The Association of Independently Owned Financial Professionals (AIOFP) and CHOICE have taken aim at the Quality of Advice Review’s (QAR) final report.
While there have been positive responses to lead reviewer Michelle Levy’s final report among industry bodies, the AOIFP and CHOICE have taken a different view.
AIOFP executive director Peter Johnston has been critical of QAR since its launch, most recently reiterating that the body is “unashamedly and unapologetically” representing the “best interests” of advisers in opposing the review.
Now that Treasury has released the final report, Mr Johnston has once again taken aim at QAR for allowing banks and institutions to re-enter the advice space.
“As we have pointed out on my occasions, Ms Levy has cleverly and strategically offered something to all stakeholders but it has always been contingent on giving the banks and institutions a ‘free kick’ back into mainstream advice without adequate protection for consumers in place,” he said.
“Thankfully, Ms Levy’s views are just that, her views. Let’s don’t forget Ms Levy was appointed by the Liberal Party who are very close to the institutions. We expect the minister will ‘cherry pick’ some of the ideas and bin the rest. A waste of nine months where this time could have been used more productively in our view.”
Mr Johnston also restated the AIOFP’s view that “the institutions should not be allowed to masquerade or disguise what consumers deem to be ‘advice’”.
“The recommendations are contrary to the recent High Court judgement in the Westpac case where all judges unanimously ruled Westpac’s actions were compromising consumer protection,” he said.
“We think the best outcome is to give the institutions legislative carve out allowing staff to give product information to consumers, nothing more.”
Meanwhile, consumer advocacy group CHOICE declared the QAR recommendations a “recipe for another royal commission”.
CHOICE chief executive Alan Kirkland slammed the report, also calling out the banks and super funds as the “greatest beneficiaries”.
“This report is a recipe for another royal commission. The radical changes that it recommends will expose consumers to unacceptable risk when obtaining financial advice from a bank or super fund,” Mr Kirkland said.
“The biggest scandals in financial advice have involved large banks and super funds, yet they will be the greatest beneficiaries of the recommendations in this report. They will be able to undercut independent professional advisers by pushing out cheap and shoddy advice on a mass scale, provided by unqualified staff.”

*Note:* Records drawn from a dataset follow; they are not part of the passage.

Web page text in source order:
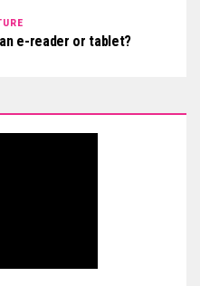
e-reader or tablet?
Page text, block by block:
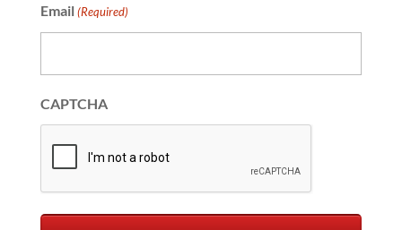
Email (Required)
CAPTCHA
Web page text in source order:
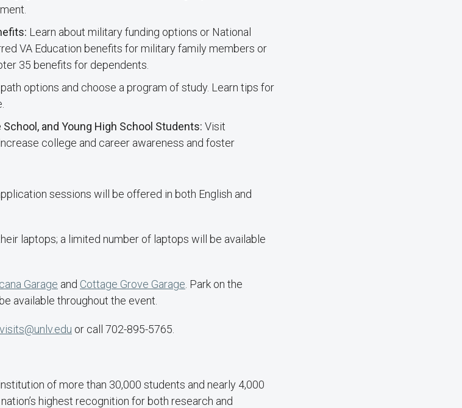
Learn about military funding options or National
VA Education benefits for military family members or
35 benefits for dependents.
options and choose a program of study. Learn tips for
and Young High School Students: Visit
college and career awareness and foster
sessions will be offered in both English and
laptops; a limited number of laptops will be available
Garage and Cottage Grove Garage . Park on the
available throughout the event.
or call 702-895-5765.
of more than 30,000 students and nearly 4,000
highest recognition for both research and

Mr Kirkland also took aim at the “good advice” component of the report, citing concerns over clarity of what exactly constitutes “good advice”.

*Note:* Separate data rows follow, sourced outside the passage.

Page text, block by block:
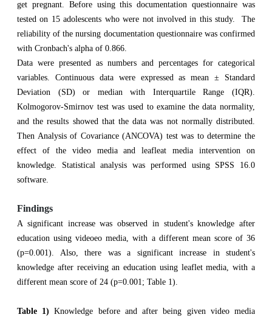
get pregnant. Before using this documentation questionnaire was
tested on 15 adolescents who were not involved in this study. The
reliability of the nursing documentation questionnaire was confirmed
with Cronbach's alpha of 0.866.
Data were presented as numbers and percentages for categorical
variables. Continuous data were expressed as mean ± Standard
Deviation (SD) or median with Interquartile Range (IQR).
Kolmogorov-Smirnov test was used to examine the data normality,
and the results showed that the data was not normally distributed.
Then Analysis of Covariance (ANCOVA) test was to determine the
effect of the video media and leafleat media intervention on
knowledge. Statistical analysis was performed using SPSS 16.0
software.
Findings
A significant increase was observed in student's knowledge after
education using videoeo media, with a different mean score of 36
(p=0.001). Also, there was a significant increase in student's
knowledge after receiving an education using leaflet media, with a
different mean score of 24 (p=0.001; Table 1).
Table 1) Knowledge before and after being given video media
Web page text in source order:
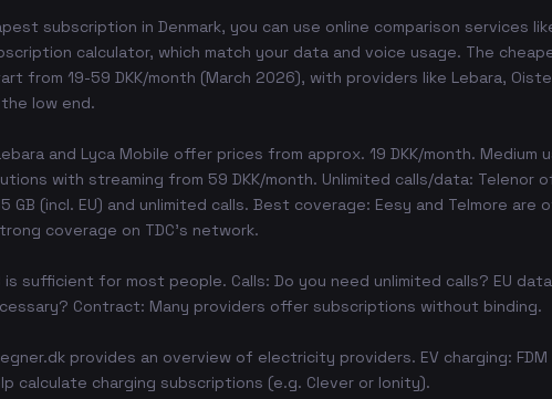
subscription in Denmark, you can use online comparison services
calculator, which match your data and voice usage. The
from 19-59 DKK/month (March 2026), with providers like Lebara,
low end.
and Lyca Mobile offer prices from approx. 19 DKK/month. Medium
with streaming from 59 DKK/month. Unlimited calls/data: Telenor
GB (incl. EU) and unlimited calls. Best coverage: Eesy and Telmore are
coverage on TDC's network.
is sufficient for most people. Calls: Do you need unlimited calls? EU
Contract: Many providers offer subscriptions without binding.
provides an overview of electricity providers. EV charging: FDM
calculate charging subscriptions (e.g. Clever or Ionity).

“The proposed changes to the tests for the quality of advice — with a new best interests duty for independent advice and a ‘good advice’ test for advice provided by banks and super funds — will add even more complexity to the system. This will be a lawyer’s picnic. It will take years for the courts to clarify new legal definitions, and lots of people will lose money in the meantime,” he said.

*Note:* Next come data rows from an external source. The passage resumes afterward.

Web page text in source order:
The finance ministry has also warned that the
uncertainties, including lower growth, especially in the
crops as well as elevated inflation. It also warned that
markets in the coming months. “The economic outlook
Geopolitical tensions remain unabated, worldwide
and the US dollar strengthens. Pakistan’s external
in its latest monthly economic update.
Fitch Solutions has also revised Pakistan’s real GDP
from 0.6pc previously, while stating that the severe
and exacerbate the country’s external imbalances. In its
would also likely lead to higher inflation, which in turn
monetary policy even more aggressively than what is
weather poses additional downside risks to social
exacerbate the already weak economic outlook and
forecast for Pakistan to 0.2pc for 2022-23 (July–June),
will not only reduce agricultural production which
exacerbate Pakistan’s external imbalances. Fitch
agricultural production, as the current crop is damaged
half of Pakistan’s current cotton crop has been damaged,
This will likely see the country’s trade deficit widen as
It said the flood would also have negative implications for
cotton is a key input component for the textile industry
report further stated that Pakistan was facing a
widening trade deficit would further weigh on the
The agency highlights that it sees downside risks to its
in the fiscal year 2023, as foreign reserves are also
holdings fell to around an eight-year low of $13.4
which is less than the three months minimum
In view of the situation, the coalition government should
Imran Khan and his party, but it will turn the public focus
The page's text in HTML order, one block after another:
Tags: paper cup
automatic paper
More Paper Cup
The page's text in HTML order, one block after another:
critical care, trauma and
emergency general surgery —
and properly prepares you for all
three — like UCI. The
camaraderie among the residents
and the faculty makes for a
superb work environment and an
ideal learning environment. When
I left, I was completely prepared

“To make such radical and untested changes at a time when global financial markets are unstable will be a disaster.
“We agree that there’s still plenty the government can do to improve regulation of advice, starting with reforms to the meaningless reams of information that consumers currently receive from advisers. We encourage the government to focus on practical reforms that can make the system more effective, rather than the radical recommendations that would undermine consumer protection.”